L’architetto è un visionario e deve costruire in continuità con la storia, senza dimenticare che l’unico suo vero committente è l’uomo e le generazioni a venire.
L’architetto è un poeta, un artista, un cane da tartufi. Perché nella natura trova le risposte a tutte le sue domande.
Nota
1 Si tratta dell’evento tenutosi a Messina nell’ambito della programmazione delle attività seminariali dell’Ordine degli Architetti volte all’acquisizione dei crediti formativi, dedicato alla Presentazione del Manifesto redatto per iniziativa dell’Ordine degli Architetti di Caserta: L’Architettura in dieci punti. Riflessioni. Di tale manifesto, l’Arch. Prof. Alessio Princic è autore del punto: La Preesistenza.
*Alessio Princic nasce a Udine il 9 marzo del 1958, si laurea nel 1982 presso la Facoltà di Architettura di Ljubljana, con la tesi “Tipologija in identiteta Slapnicka” (Tipologia e identità del paese di Slapnicco), premiata con il premio “Prešeren per studenti”. Dal 1983 al 1992 collabora con gli architetti Federico Marconi e Pier Guido Fagnoni a Firenze, conseguendo in questo periodo anche la laurea a Venezia.

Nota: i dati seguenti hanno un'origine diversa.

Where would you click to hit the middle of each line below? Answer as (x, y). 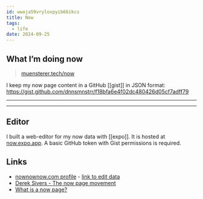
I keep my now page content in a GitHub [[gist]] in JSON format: (86, 85)
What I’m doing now (45, 59)
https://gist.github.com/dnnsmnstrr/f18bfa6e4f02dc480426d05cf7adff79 (98, 91)
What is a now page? (41, 189)
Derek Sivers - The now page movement (65, 183)
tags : (13, 23)
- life (20, 29)
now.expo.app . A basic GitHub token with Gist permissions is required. (94, 143)
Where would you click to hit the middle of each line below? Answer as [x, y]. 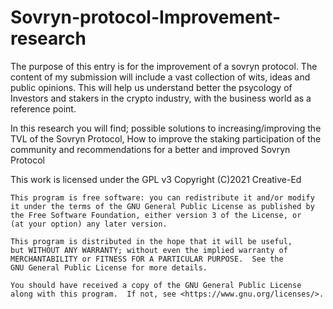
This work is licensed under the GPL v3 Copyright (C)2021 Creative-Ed [156, 179]
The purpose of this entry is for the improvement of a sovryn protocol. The [164, 66]
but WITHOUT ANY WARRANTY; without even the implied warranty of [149, 250]
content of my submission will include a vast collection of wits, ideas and [160, 77]
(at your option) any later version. [89, 224]
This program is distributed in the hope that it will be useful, [151, 241]
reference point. [43, 108]
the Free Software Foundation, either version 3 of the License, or [156, 215]
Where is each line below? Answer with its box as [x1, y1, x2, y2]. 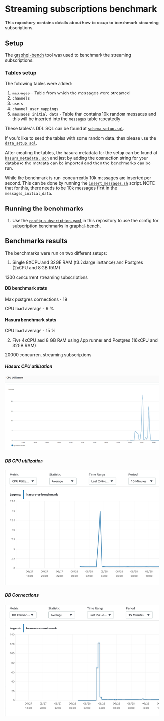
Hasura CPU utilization [5, 363, 53, 369]
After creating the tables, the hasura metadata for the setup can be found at [5, 150, 158, 156]
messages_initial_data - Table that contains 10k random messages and [12, 111, 156, 117]
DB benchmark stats [5, 285, 47, 291]
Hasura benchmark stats [5, 317, 57, 323]
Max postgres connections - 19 [5, 296, 67, 302]
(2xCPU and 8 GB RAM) [12, 264, 60, 270]
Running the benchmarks [5, 205, 84, 213]
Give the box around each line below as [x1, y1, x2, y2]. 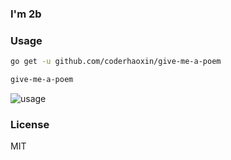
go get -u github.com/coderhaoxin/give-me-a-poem [10, 57, 222, 67]
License [10, 117, 50, 131]
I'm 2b [10, 7, 42, 21]
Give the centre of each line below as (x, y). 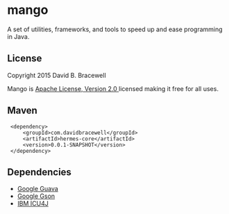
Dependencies (39, 172)
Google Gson (36, 196)
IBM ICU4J (33, 204)
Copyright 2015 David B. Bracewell (57, 75)
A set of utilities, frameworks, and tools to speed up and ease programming (115, 29)
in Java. (18, 36)
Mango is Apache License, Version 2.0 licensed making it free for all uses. (113, 88)
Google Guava (38, 189)
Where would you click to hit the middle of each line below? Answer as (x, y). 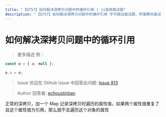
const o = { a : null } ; (30, 64)
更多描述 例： (31, 55)
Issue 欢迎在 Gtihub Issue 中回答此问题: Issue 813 (67, 83)
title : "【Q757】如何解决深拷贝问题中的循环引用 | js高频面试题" (65, 10)
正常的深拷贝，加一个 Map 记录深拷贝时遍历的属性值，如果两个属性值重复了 (82, 104)
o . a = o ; (14, 73)
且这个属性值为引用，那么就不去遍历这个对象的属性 (57, 110)
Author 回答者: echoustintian (46, 93)
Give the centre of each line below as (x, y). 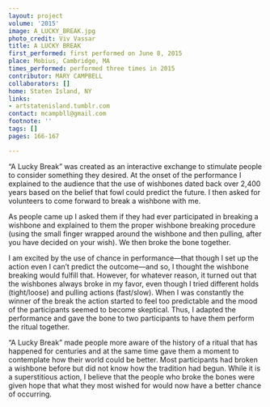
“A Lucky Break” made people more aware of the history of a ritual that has (133, 342)
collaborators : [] (39, 83)
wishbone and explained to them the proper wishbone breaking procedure (132, 225)
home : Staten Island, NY (50, 91)
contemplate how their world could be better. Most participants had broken (133, 359)
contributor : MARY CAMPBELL (56, 76)
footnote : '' (30, 121)
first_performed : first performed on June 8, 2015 (95, 53)
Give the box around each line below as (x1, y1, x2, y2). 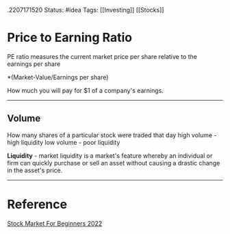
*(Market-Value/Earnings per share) (7, 73, 109, 81)
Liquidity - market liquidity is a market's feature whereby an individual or (7, 151, 213, 160)
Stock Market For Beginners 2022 (7, 219, 103, 227)
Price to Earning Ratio (7, 30, 132, 45)
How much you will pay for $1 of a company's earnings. (7, 86, 164, 95)
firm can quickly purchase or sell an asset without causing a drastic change (7, 159, 220, 167)
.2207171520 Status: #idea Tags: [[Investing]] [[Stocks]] (7, 6, 164, 14)
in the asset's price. (7, 166, 63, 174)
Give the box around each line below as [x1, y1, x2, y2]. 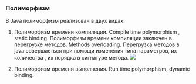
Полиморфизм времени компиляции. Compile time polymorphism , [13, 29, 180, 36]
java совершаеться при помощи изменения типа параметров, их [13, 47, 177, 54]
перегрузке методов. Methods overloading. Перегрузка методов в [13, 41, 180, 48]
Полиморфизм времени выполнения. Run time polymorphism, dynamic [13, 65, 190, 72]
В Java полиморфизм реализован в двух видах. [5, 17, 126, 24]
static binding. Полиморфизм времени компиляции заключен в [13, 35, 173, 42]
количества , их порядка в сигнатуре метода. [13, 54, 129, 61]
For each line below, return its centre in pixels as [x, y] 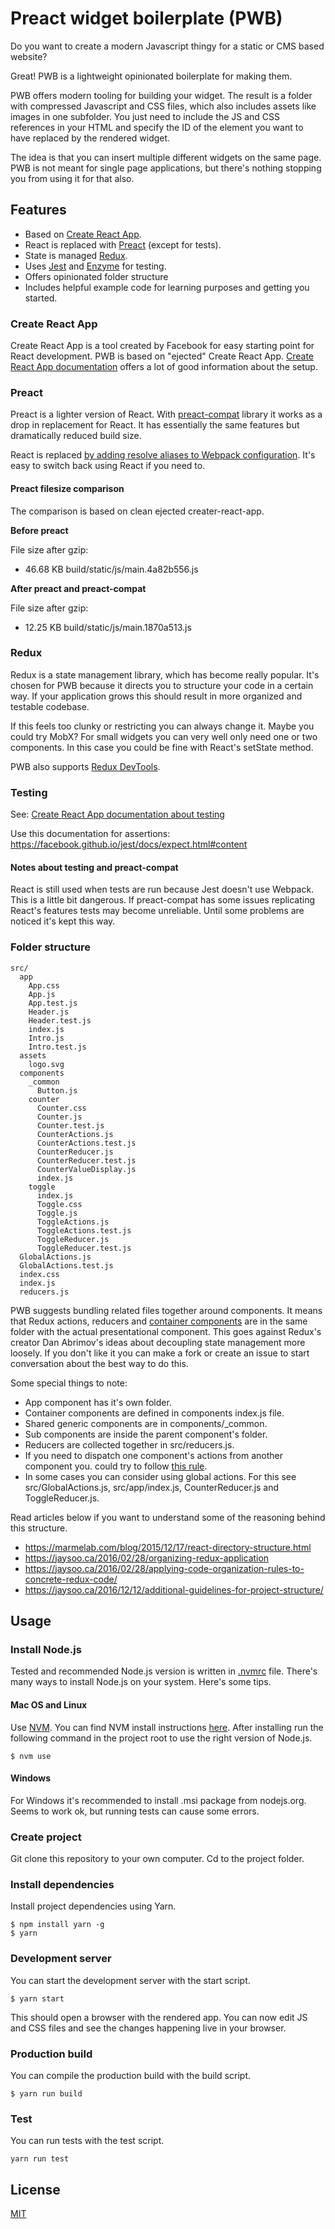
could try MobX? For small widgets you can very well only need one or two [164, 736]
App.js [42, 994]
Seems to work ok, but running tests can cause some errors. [135, 1811]
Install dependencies [62, 1884]
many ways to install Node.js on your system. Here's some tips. [141, 1682]
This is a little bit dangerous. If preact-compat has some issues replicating [163, 900]
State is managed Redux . [76, 255]
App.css [44, 985]
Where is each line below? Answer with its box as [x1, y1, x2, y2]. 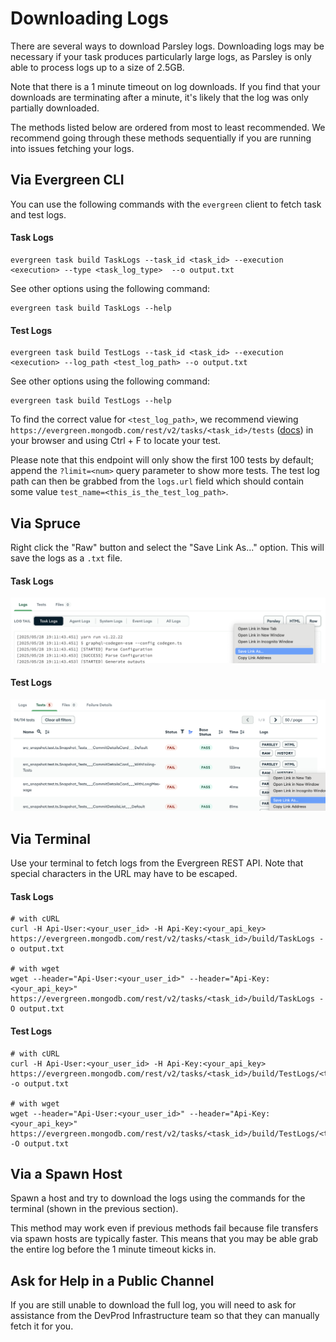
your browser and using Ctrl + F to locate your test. [10, 435, 222, 447]
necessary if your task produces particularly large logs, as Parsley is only [10, 50, 312, 62]
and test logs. [10, 208, 67, 221]
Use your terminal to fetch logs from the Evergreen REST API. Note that [10, 857, 304, 869]
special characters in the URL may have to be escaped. [10, 868, 238, 880]
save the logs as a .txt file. [10, 552, 123, 564]
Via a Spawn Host [10, 1165, 123, 1182]
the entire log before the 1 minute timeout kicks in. [10, 1243, 217, 1256]
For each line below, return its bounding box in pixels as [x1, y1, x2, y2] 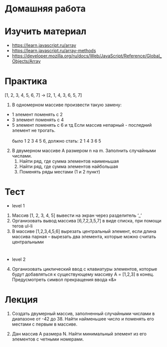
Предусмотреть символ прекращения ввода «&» [11, 277, 117, 283]
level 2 [11, 256, 26, 262]
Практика [4, 76, 47, 87]
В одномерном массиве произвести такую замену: [11, 102, 122, 108]
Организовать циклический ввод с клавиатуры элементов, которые [11, 266, 158, 272]
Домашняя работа [4, 3, 86, 14]
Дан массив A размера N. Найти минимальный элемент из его [11, 331, 147, 337]
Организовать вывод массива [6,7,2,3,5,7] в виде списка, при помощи [11, 218, 162, 223]
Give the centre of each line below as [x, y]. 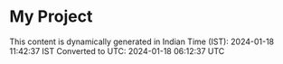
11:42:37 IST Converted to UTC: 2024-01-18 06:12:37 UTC [117, 50]
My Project [51, 17]
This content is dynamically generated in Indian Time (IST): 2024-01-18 [142, 41]
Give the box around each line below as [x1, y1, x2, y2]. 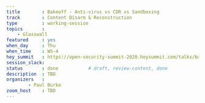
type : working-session [6, 20, 88, 26]
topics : [6, 25, 45, 32]
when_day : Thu [6, 43, 56, 49]
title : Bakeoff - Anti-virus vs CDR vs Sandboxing [6, 8, 160, 15]
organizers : [6, 76, 45, 82]
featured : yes [6, 37, 56, 43]
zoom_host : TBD [6, 88, 56, 94]
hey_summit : [6, 54, 45, 60]
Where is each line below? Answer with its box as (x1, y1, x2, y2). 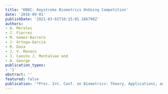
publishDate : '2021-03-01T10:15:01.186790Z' (5, 16, 99, 21)
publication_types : (5, 63, 46, 68)
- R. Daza (5, 44, 26, 49)
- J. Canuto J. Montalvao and (5, 53, 68, 59)
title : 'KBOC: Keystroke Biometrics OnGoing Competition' (5, 7, 128, 12)
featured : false (5, 77, 39, 82)
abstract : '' (5, 72, 32, 77)
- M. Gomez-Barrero (5, 35, 46, 40)

Nel 1992 diventa assistente presso la Facoltà di Architettura di Ljubljana. Nel 2000 completa il Magisterio a Ljubljana (dottorato di post laurea) e nel 2005 ottiene il titolo di “docente” presso la Facoltà di Architettura dell’università di Ljubljana. Dall’ottobre 2008 è docente di Composizione Architettonica presso la Facoltà di Architettura dell’Università di Maribor.
Divenuto professore associato nel 2010, tiene – da allora – la cattedra di «Studio 1» (secondo anno) e «Smart» (ultimo anno)presso la Facoltà di Architettura di Maribor.
Nel 1990 apre lo studio di architettura a Udine.Partecipa a diversi Laboratori di Progettazione nazionali ed internazionali, tiene conferenze nelle università di Milano, Trento, Ljubljana, Trieste, Venezia.
Dal 1992 i suoi progetti sono esposti in mostre collettive (Pirano, Celovec, Udine, Ljubljana, Trento, Eisenstadt, Treviso, Milano, San Vito al Tagliamento, Oderzo, Ferrara, Pescara, Berlino, Madrid, Praga, ecc.) e personali (Ljubljana e Vrhnika).
Nel 1993 è selezionato tra i 40 giovani architetti italiani under 40, nel 1995 come uno dei dieci architetti del FVG chiamati a rappresentare la regione Veneto nel contesto Alpe Adria. Ottiene numerosi premi e riconoscimenti, tra cui: il premio nazionale Zanfagnini a Ferrara (1998), il premio Oderzo (2000),il premio nazionale Plečnick(1998, 2009, 2012) elo Zlati svinčnik(2007) in Slovenia,l’European Steel Design Award in Lussemburgo (2007),il premio internazionale Metra(2010).Le sue opere sono state pubblicate su alcune delle più importanti riviste specialistiche in Italia e all’estero;alcuni sono stati anche inseriti in libri tematici. Nel 2006, Idea Book pubblica la monografia “Alessio Princic architetto”.